> _Task instructions_
Output each of the entries exactly, skipping every picture they contain.
· · · · ·
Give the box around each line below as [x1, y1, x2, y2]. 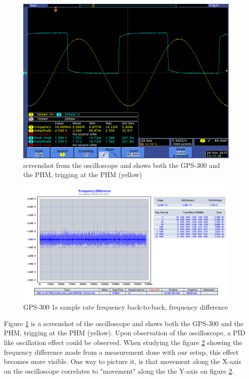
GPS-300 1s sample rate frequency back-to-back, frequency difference [23, 302, 228, 312]
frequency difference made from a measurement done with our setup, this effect [4, 346, 239, 357]
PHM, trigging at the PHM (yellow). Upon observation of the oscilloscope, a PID [4, 328, 246, 338]
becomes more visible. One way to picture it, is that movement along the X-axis [4, 356, 241, 366]
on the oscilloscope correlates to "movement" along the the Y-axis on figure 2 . [4, 365, 234, 376]
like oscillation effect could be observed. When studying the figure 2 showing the [4, 337, 243, 347]
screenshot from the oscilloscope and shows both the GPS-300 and [23, 160, 220, 170]
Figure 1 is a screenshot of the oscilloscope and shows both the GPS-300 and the [4, 318, 244, 328]
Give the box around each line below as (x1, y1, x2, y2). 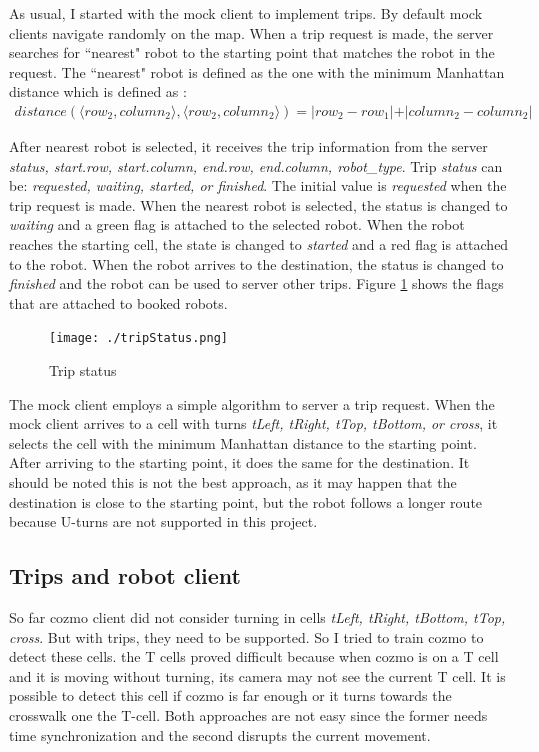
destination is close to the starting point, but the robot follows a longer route (9, 491, 483, 512)
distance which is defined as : (9, 81, 187, 102)
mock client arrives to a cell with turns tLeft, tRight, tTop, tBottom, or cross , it (9, 413, 498, 434)
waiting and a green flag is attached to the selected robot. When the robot (9, 214, 465, 235)
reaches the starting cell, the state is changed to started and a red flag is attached (9, 233, 509, 254)
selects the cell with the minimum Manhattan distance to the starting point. (9, 432, 477, 453)
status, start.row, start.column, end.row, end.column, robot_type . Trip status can (9, 155, 503, 176)
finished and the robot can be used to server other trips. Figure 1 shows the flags (9, 273, 504, 294)
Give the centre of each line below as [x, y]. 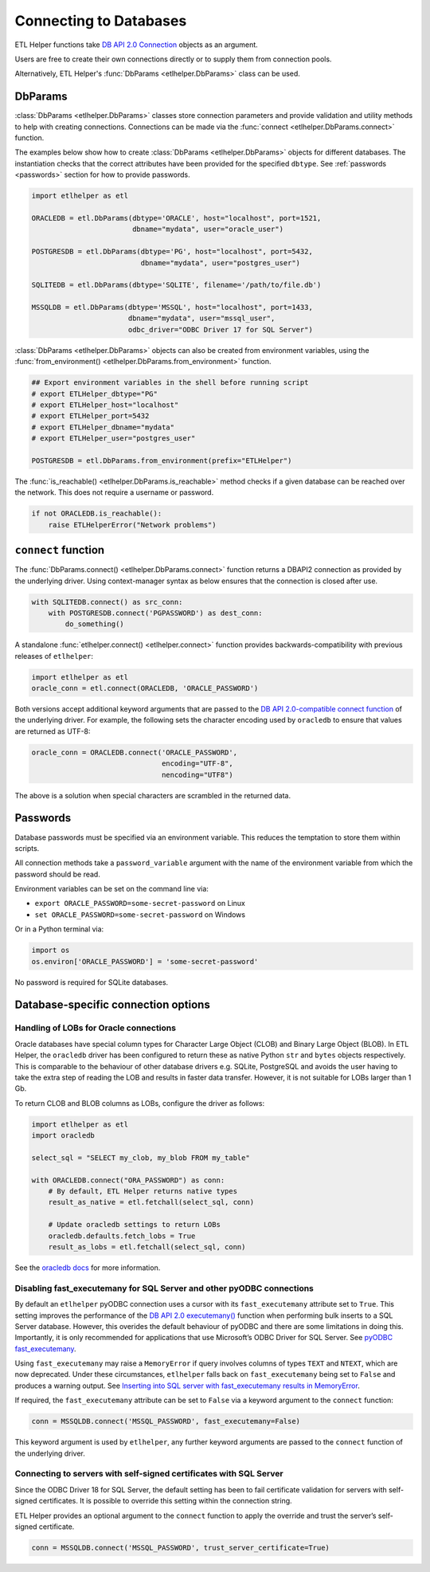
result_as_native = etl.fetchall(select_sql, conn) [151, 1202]
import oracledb [63, 1136]
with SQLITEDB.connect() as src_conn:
· · · · ·
> _Answer for the task_
Give the box around each line below as [x1, y1, x2, y2]. 
GPS-300 1s sample rate frequency back-to-back, frequency difference [23, 302, 228, 312]
frequency difference made from a measurement done with our setup, this effect [4, 346, 239, 357]
PHM, trigging at the PHM (yellow). Upon observation of the oscilloscope, a PID [4, 328, 246, 338]
becomes more visible. One way to picture it, is that movement along the X-axis [4, 356, 241, 366]
on the oscilloscope correlates to "movement" along the the Y-axis on figure 2 . [4, 365, 234, 376]
like oscillation effect could be observed. When studying the figure 2 showing the [4, 337, 243, 347]
screenshot from the oscilloscope and shows both the GPS-300 and [23, 160, 220, 170]
Figure 1 is a screenshot of the oscilloscope and shows both the GPS-300 and the [4, 318, 244, 328]
Give the box around each line below as (x1, y1, x2, y2). 
destination is close to the starting point, but the robot follows a longer route (9, 491, 483, 512)
distance which is defined as : (9, 81, 187, 102)
mock client arrives to a cell with turns tLeft, tRight, tTop, tBottom, or cross , it (9, 413, 498, 434)
waiting and a green flag is attached to the selected robot. When the robot (9, 214, 465, 235)
reaches the starting cell, the state is changed to started and a red flag is attached (9, 233, 509, 254)
selects the cell with the minimum Manhattan distance to the starting point. (9, 432, 477, 453)
status, start.row, start.column, end.row, end.column, robot_type . Trip status can (9, 155, 503, 176)
finished and the robot can be used to server other trips. Figure 1 shows the flags (9, 273, 504, 294)
Give the centre of each line below as [x, y]. 
result_as_native = etl.fetchall(select_sql, conn) [151, 1202]
import oracledb [63, 1136]
with SQLITEDB.connect() as src_conn:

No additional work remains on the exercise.